• Task goal
Transcribe each line of the records below exactly, excluding any embedded images.

[Records from a dataset]
☆ ☆ ☆ ☆ ☆ ☆ ☆

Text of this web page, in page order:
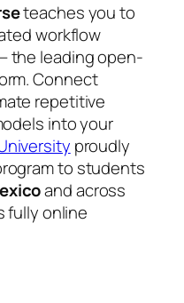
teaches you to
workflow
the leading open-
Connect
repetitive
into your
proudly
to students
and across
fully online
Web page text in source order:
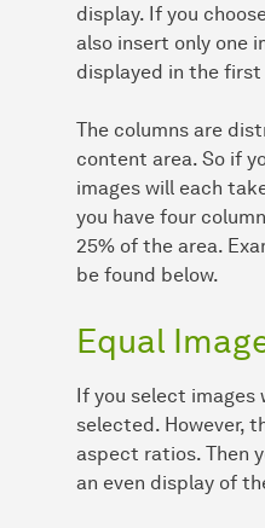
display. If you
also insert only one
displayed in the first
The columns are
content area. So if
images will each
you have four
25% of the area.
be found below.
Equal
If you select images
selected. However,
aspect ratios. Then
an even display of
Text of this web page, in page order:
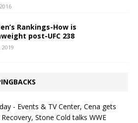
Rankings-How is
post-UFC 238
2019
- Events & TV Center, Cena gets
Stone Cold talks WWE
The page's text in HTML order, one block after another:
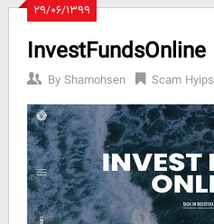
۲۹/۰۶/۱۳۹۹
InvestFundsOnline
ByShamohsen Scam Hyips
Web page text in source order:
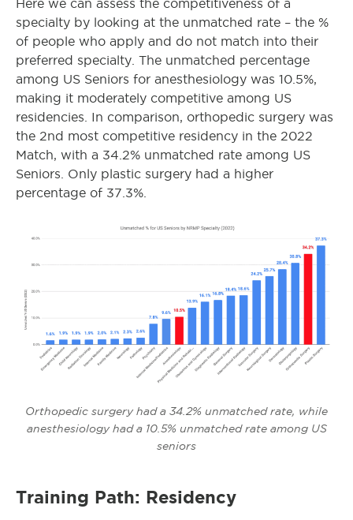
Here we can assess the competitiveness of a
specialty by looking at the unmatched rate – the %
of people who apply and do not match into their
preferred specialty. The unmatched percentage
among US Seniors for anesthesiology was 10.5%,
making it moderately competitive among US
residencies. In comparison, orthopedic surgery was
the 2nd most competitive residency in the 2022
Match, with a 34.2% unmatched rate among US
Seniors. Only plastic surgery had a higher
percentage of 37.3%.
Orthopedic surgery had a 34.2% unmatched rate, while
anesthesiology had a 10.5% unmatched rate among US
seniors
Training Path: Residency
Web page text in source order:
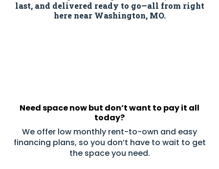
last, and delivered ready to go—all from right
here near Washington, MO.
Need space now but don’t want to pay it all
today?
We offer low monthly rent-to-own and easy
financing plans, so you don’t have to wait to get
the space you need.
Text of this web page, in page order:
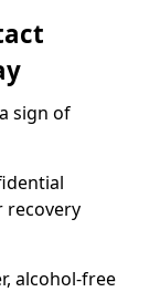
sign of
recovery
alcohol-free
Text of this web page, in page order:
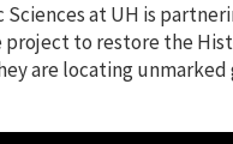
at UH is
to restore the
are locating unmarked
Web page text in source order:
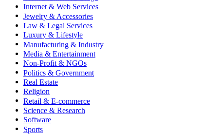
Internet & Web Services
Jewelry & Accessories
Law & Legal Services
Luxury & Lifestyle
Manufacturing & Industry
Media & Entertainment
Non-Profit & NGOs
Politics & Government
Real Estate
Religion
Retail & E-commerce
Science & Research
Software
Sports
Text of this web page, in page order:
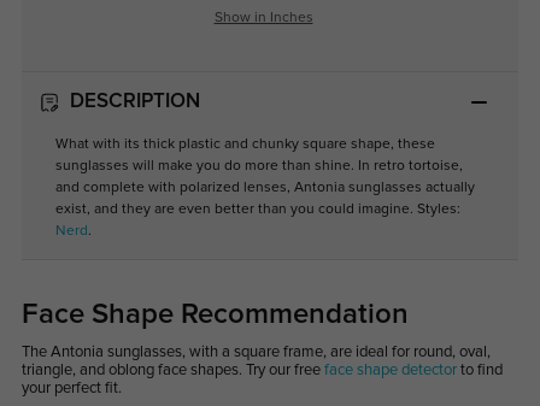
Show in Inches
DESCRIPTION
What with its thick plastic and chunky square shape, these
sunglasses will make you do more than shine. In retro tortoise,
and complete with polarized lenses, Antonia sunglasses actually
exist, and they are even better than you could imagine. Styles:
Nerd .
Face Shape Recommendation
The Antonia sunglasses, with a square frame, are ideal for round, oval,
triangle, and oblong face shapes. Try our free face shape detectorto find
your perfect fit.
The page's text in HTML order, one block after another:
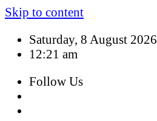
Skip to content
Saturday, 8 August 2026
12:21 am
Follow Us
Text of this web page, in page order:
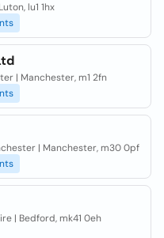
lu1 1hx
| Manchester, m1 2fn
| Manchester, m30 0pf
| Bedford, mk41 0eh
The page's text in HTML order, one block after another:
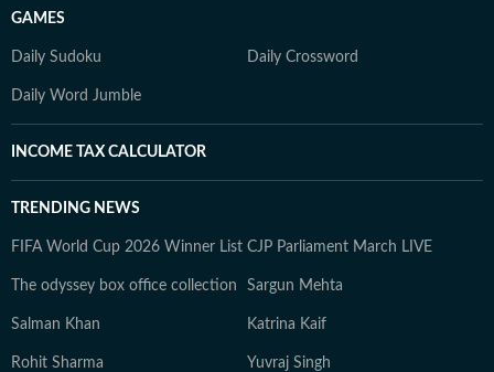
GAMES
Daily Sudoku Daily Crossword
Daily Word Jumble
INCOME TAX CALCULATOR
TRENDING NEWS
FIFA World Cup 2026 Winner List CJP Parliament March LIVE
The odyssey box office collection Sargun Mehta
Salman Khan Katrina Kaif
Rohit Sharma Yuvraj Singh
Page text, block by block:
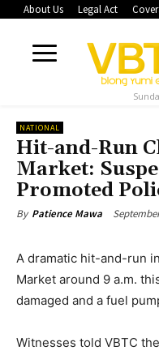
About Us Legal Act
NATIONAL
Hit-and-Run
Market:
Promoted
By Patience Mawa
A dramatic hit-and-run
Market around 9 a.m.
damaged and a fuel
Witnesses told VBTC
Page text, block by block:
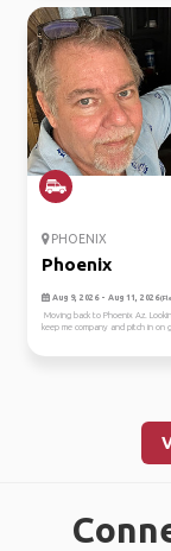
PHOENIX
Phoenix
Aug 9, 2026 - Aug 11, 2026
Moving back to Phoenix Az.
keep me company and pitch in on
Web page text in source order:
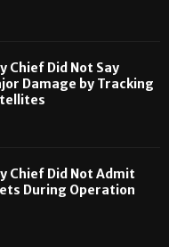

☆ ☆ ☆ ☆ ☆ ☆ ☆

• Answer space
Text of this web page, in page order:
teaches you to
workflow
the leading open-
Connect
repetitive
into your
proudly
to students
and across
fully online
Web page text in source order:
display. If you
also insert only one
displayed in the first
The columns are
content area. So if
images will each
you have four
25% of the area.
be found below.
Equal
If you select images
selected. However,
aspect ratios. Then
an even display of
Text of this web page, in page order:
Rankings-How is
post-UFC 238
2019
- Events & TV Center, Cena gets
Stone Cold talks WWE
The page's text in HTML order, one block after another:
۲۹/۰۶/۱۳۹۹
InvestFundsOnline
ByShamohsen Scam Hyips
Web page text in source order:
Here we can assess the competitiveness of a
specialty by looking at the unmatched rate – the %
of people who apply and do not match into their
preferred specialty. The unmatched percentage
among US Seniors for anesthesiology was 10.5%,
making it moderately competitive among US
residencies. In comparison, orthopedic surgery was
the 2nd most competitive residency in the 2022
Match, with a 34.2% unmatched rate among US
Seniors. Only plastic surgery had a higher
percentage of 37.3%.
Orthopedic surgery had a 34.2% unmatched rate, while
anesthesiology had a 10.5% unmatched rate among US
seniors
Training Path: Residency
Web page text in source order:
last, and delivered ready to go—all from right
here near Washington, MO.
Need space now but don’t want to pay it all
today?
We offer low monthly rent-to-own and easy
financing plans, so you don’t have to wait to get
the space you need.
Text of this web page, in page order:
sign of
recovery
alcohol-free
Text of this web page, in page order:
at UH is
to restore the
are locating unmarked
Web page text in source order:
Internet & Web Services
Jewelry & Accessories
Law & Legal Services
Luxury & Lifestyle
Manufacturing & Industry
Media & Entertainment
Non-Profit & NGOs
Politics & Government
Real Estate
Religion
Retail & E-commerce
Science & Research
Software
Sports
Text of this web page, in page order:
Show in Inches
DESCRIPTION
What with its thick plastic and chunky square shape, these
sunglasses will make you do more than shine. In retro tortoise,
and complete with polarized lenses, Antonia sunglasses actually
exist, and they are even better than you could imagine. Styles:
Nerd .
Face Shape Recommendation
The Antonia sunglasses, with a square frame, are ideal for round, oval,
triangle, and oblong face shapes. Try our free face shape detectorto find
your perfect fit.
The page's text in HTML order, one block after another:
Skip to content
Saturday, 8 August 2026
12:21 am
Follow Us
Text of this web page, in page order:
lu1 1hx
| Manchester, m1 2fn
| Manchester, m30 0pf
| Bedford, mk41 0eh
The page's text in HTML order, one block after another:
GAMES
Daily Sudoku Daily Crossword
Daily Word Jumble
INCOME TAX CALCULATOR
TRENDING NEWS
FIFA World Cup 2026 Winner List CJP Parliament March LIVE
The odyssey box office collection Sargun Mehta
Salman Khan Katrina Kaif
Rohit Sharma Yuvraj Singh
Page text, block by block:
About Us Legal Act
NATIONAL
Hit-and-Run
Market:
Promoted
By Patience Mawa
A dramatic hit-and-run
Market around 9 a.m.
damaged and a fuel
Witnesses told VBTC
Page text, block by block:
PHOENIX
Phoenix
Aug 9, 2026 - Aug 11, 2026
Moving back to Phoenix Az.
keep me company and pitch in on
Web page text in source order:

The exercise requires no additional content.